Myanmar to arm, train non-Muslims in Rakhine: report
Myanmar's plans to arm and train non-Muslim residents in the troubled north of Rakhine State is likely to "aggravate an already dire human rights situation", the International Commission of Jurists, a human rights watchdog, has said.
Soldiers have flooded the Maungdaw area along Myanmar's frontier with Bangladesh in Rakhine in response to coordinated attacks on three border posts on Oct. 9 in which nine police officers were killed.
The government said a group of some 400 Rohingya Muslim militants attacked the posts. It has said five soldiers and at least 33 suspected insurgents have been killed in the military operation since then.
Security forces have blocked access to aid workers and most journalists to the area. Rohingya Muslims have accused the army of summary executions, rapes and setting fire to homes of civilians. The government and the military deny that.
Rakhine State police chief Colonel Sein Lwin told Reuters this week his force had started recruiting new "regional police" from among the ethnic Rakhine and other non-Muslim ethnic minorities in the area.
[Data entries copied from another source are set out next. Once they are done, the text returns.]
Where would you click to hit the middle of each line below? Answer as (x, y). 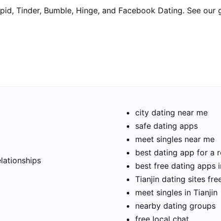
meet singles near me (175, 139)
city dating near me (171, 113)
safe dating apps (166, 126)
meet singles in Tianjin (176, 193)
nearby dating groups (175, 206)
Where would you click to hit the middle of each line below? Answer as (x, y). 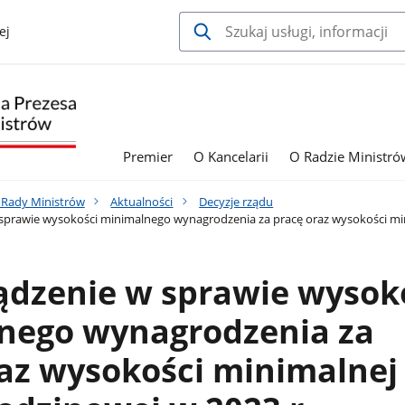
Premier (147, 157)
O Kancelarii (231, 157)
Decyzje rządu (236, 202)
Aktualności (142, 202)
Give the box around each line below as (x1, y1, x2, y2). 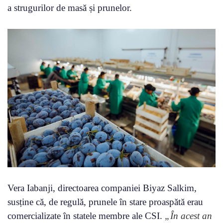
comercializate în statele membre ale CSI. (7, 211, 162, 222)
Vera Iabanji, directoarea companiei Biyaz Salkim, (7, 183, 197, 194)
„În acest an (162, 211, 212, 222)
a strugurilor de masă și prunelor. (7, 2, 132, 13)
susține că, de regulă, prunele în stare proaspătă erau (7, 197, 203, 208)
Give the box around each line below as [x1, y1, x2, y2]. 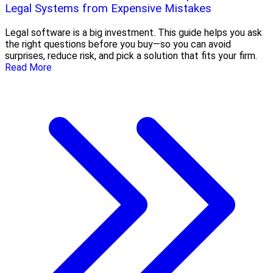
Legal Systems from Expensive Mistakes [5, 2, 211, 16]
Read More [5, 61, 52, 73]
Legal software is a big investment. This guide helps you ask [5, 26, 262, 38]
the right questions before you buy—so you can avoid [5, 38, 231, 50]
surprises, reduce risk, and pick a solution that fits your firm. [5, 49, 257, 62]
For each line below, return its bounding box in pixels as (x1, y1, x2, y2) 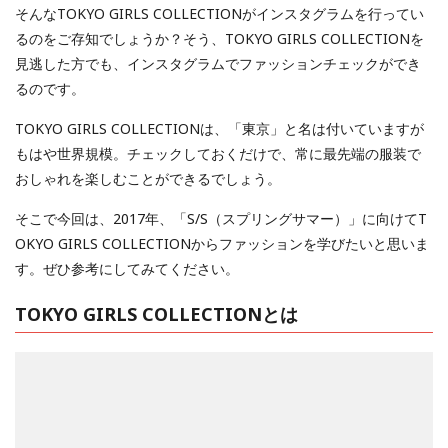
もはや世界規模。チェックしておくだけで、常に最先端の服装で (15, 144, 421, 164)
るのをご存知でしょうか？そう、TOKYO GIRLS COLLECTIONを (15, 29, 424, 49)
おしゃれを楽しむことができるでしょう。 (15, 169, 281, 189)
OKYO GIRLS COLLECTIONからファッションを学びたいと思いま (15, 234, 429, 254)
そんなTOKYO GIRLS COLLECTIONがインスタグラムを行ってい (15, 4, 424, 24)
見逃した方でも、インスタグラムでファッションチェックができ (15, 54, 421, 74)
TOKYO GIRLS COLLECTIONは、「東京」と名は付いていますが (15, 119, 424, 139)
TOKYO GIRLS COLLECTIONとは (15, 301, 298, 326)
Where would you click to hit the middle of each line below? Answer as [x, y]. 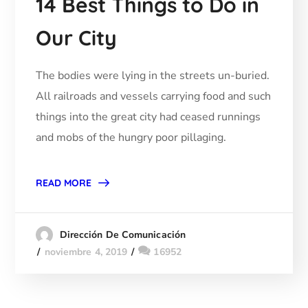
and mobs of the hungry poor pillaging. [131, 137]
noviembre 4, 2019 [86, 252]
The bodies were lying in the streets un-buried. [153, 75]
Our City [77, 37]
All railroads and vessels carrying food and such [154, 96]
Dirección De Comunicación [123, 234]
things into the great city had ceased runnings [148, 117]
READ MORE [64, 183]
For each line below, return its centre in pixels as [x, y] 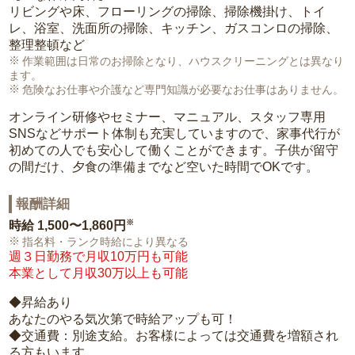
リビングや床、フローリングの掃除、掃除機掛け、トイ [168, 11]
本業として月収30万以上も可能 [99, 273]
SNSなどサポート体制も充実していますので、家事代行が [175, 134]
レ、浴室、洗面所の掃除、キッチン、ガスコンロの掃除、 [174, 28]
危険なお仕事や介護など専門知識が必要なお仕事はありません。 [183, 90]
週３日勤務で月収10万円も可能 [99, 257]
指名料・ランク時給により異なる [105, 242]
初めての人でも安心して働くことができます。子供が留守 [174, 150]
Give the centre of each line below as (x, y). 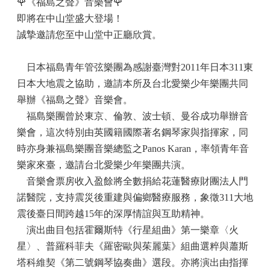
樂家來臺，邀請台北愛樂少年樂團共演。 (104, 165)
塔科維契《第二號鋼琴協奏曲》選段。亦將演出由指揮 (133, 262)
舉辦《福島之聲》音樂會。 (75, 100)
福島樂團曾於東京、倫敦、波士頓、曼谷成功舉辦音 (137, 116)
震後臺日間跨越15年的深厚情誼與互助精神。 (113, 214)
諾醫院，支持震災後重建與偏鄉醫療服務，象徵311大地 (135, 197)
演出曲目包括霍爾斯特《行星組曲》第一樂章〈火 (133, 230)
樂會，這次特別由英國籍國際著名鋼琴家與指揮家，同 (133, 132)
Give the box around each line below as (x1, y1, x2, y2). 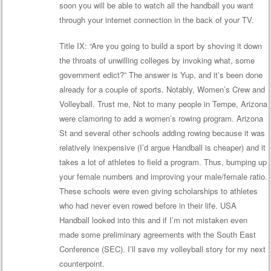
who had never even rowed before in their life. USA (59, 200, 237, 212)
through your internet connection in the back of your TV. (59, 13, 254, 25)
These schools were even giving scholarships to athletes (59, 185, 258, 197)
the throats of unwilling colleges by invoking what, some (59, 54, 255, 67)
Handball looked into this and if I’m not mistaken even (59, 214, 247, 226)
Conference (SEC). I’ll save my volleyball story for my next (59, 243, 266, 255)
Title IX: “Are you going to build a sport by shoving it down (59, 40, 262, 52)
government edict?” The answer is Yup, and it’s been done (59, 69, 263, 81)
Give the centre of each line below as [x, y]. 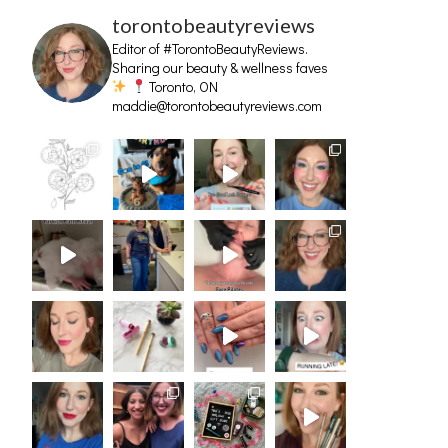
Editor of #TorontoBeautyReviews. [210, 48]
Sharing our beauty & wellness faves [220, 67]
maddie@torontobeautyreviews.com [217, 105]
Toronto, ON [183, 86]
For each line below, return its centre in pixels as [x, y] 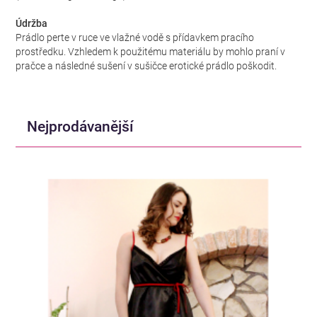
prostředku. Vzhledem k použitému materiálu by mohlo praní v [150, 52]
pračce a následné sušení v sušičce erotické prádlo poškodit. [146, 66]
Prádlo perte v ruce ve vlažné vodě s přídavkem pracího [135, 38]
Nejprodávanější [80, 126]
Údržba [31, 23]

"Establishing an armed, untrained, unaccountable force drawn from only one community in the midst of serious ethnic tensions and violence is a recipe for disaster," said Sam Zarifi, ICJ's Asia Director, said in a statement on Friday.
Min Aung, a minister in the Rakhine State parliament and a member of Myanmar leader Aung San Suu Kyi's National League for Democracy, said this week the recruits would help protect residents from the militants behind the Oct 9 attacks.
Deputy commander of Rakhine police, Col Thit San, contacted by Reuters on Saturday, rejected the criticism, saying there will be no problems with the force as it would be under police command.